Keywordsnbsp large data misunderstanding data Warehouse
With so much hype about big data, IT managers have a hard time knowing how to tap into the potential of big data. Gartner points to five misconceptions about big data to help IT managers develop their information infrastructure strategy.
Alexander Linden, Gartner research director, said: "Big Data offers great opportunities, but it also poses greater challenges." Massive amounts of data do not solve the problems inherent in the data. IT managers need to break all hype and guide action based on known facts and business-driven results. ”
Myth 1: In the use of large data other people are ahead of me
There has been an unprecedented level of interest in large data technology and services, with 73% per cent of the respondents investing or planning to invest in big data. But most corporate institutions are still in the early stages of using large data, and only 13% of respondents have deployed large data solutions (see Figure 1).
Figure 1, 2013 and 2014 stages of large data adoption
Note: Gartner asks each of the respondents, "which of the following 5 phases best describes the stage in which your organization uses large data?" ” 2014 n = 302,2013 Year n = 720. Source: Gartner (September 2014)
The biggest challenge for an enterprise structure is to determine how to derive value from large data and to determine where to start. Many enterprise organizations are stuck in the pilot phase because they do not associate technology with business processes or specific usages.
Myth 2: We have so much data that we don't need to worry about a small data defect
IT managers believe that the current management of so many data makes a single problem of data quality trivial, because of the "big Data law." This view holds that a single data quality flaw does not affect the results of the entire data analysis, as each defect is only a very small part of the inland volume data of the enterprise organization.
"In fact, even though the impact of a single flaw on the entire dataset is smaller than the amount of data, it's more than all the bugs," says Ted Friedman, vice president of Gartner. As a result, poor data quality has the same impact on the entire dataset. In addition, most of the data used by enterprise organizations in the context of large data sources are external or unknown and unknown.
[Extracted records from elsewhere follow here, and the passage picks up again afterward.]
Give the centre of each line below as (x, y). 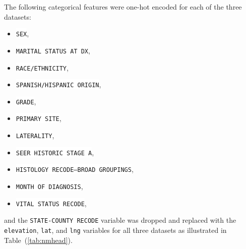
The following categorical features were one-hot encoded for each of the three (123, 7)
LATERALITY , (35, 135)
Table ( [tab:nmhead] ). (38, 240)
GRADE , (26, 101)
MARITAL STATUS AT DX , (53, 50)
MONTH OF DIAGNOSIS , (49, 186)
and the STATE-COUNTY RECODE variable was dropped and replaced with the (120, 220)
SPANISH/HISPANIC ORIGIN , (58, 84)
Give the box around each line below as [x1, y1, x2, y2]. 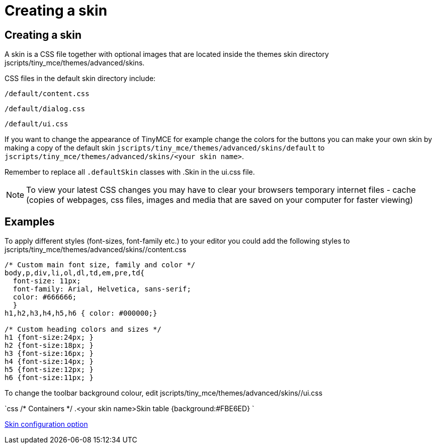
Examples [5, 215, 55, 228]
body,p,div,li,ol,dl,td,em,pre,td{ [5, 269, 145, 277]
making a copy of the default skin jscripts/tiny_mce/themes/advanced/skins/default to [5, 143, 325, 153]
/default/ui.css [5, 120, 68, 128]
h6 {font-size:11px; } [5, 374, 94, 382]
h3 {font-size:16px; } [5, 349, 94, 358]
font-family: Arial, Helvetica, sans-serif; [13, 285, 191, 293]
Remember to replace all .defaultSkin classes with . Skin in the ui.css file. [5, 168, 255, 177]
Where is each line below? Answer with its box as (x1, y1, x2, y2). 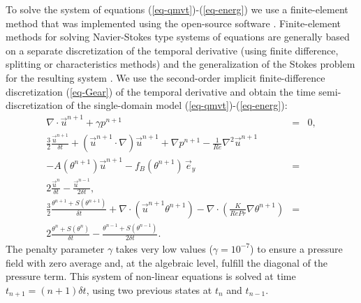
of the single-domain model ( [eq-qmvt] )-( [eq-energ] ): (66, 98, 288, 112)
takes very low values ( (115, 241, 213, 256)
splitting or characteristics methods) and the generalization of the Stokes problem (6, 57, 355, 71)
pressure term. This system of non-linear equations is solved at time (6, 269, 296, 283)
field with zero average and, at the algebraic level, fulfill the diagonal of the (6, 255, 327, 269)
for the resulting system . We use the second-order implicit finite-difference (6, 70, 325, 84)
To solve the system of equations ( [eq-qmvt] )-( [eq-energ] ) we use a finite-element (6, 2, 348, 16)
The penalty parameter (6, 241, 105, 256)
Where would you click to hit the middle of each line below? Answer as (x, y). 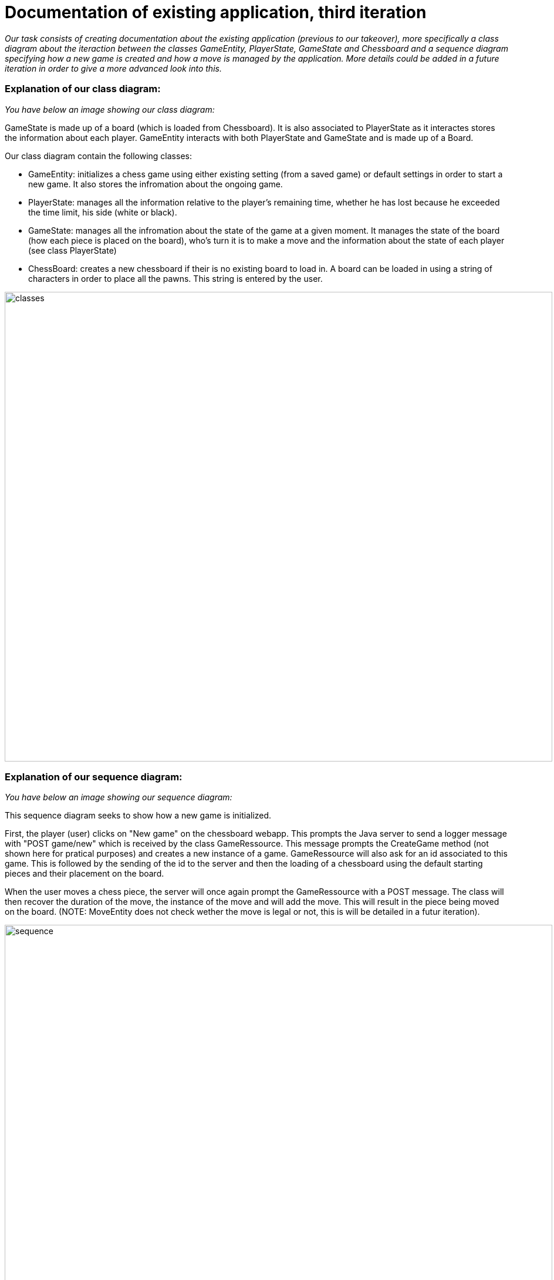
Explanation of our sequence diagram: (94, 777)
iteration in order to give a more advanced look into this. (113, 68)
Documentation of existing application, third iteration (216, 12)
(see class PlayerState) (72, 250)
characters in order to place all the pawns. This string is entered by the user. (175, 278)
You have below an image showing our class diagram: (110, 109)
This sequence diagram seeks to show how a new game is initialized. (138, 816)
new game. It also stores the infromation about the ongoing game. (156, 184)
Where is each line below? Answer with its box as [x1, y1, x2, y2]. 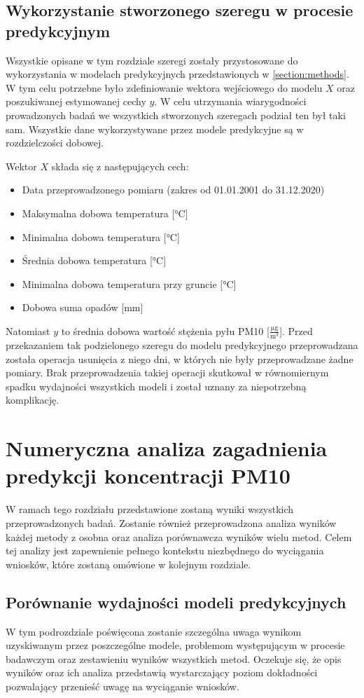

This means that there is a higher likelihood of data quality problems than ever before, so data quality is actually becoming more important in the context of large data. ”
Myth 3: Large data continues to eliminate the need for large data consolidation
The general view is that large data technologies-especially the potential to process information in a pattern approach-will enable enterprise organizations to use multiple data models to read the same data sources. Many people believe that this flexibility will allow end users to determine how to translate the various datasets on demand. They believe this will also provide data access that meets the needs of individual users.
In reality, most information users are heavily dependent on the "in-write mode" where data is described and content is described in advance, so the data integrity and relevance to the scene has been unified.
Myth 4: Using a data Warehouse for advanced analysis is meaningless
Many leaders of information management believe that building a data warehouse is time-consuming and pointless, because advanced analysis uses new data rather than just data warehouses.
The reality is that many advanced analytics projects use data warehouses in the analysis process. In other cases, the information manager must refine the new data type as part of the large data to make it suitable for analysis. They need to determine what data is relevant, how to aggregate the data, and the level of data quality, and this data extraction may occur in many places, not just databases.
Myth 5: Data Lake will replace data Warehouse
Many vendors define the data lake as an enterprise data management platform for analyzing RAW format data from a variety of sources.
The reality is that it is misleading for a manufacturer to position a data lake as a substitute for a data warehouse or as a key element of the customer analysis technology facility. The basic technology of data lake lacks the mature type and breadth of the technical feature of Data Warehouse. "The Data warehouse already has the ability to support a wide range of users across the organization," said Nick Heudecker, Gartner research director. There is no need for information managers to wait for the data lake to catch up. The
The content source of this page is from Internet, which doesn't represent Alibaba Cloud's opinion;
products and services mentioned on that page don't have any relationship with Alibaba Cloud. If the
content of the page makes you feel confusing, please write us an email, we will handle the problem
within 5 days after receiving your email.
If you find any instances of plagiarism from the community, please send an email to:
info-contact@alibabacloud.com
and provide relevant evidence. A staff member will contact you within 5 working days.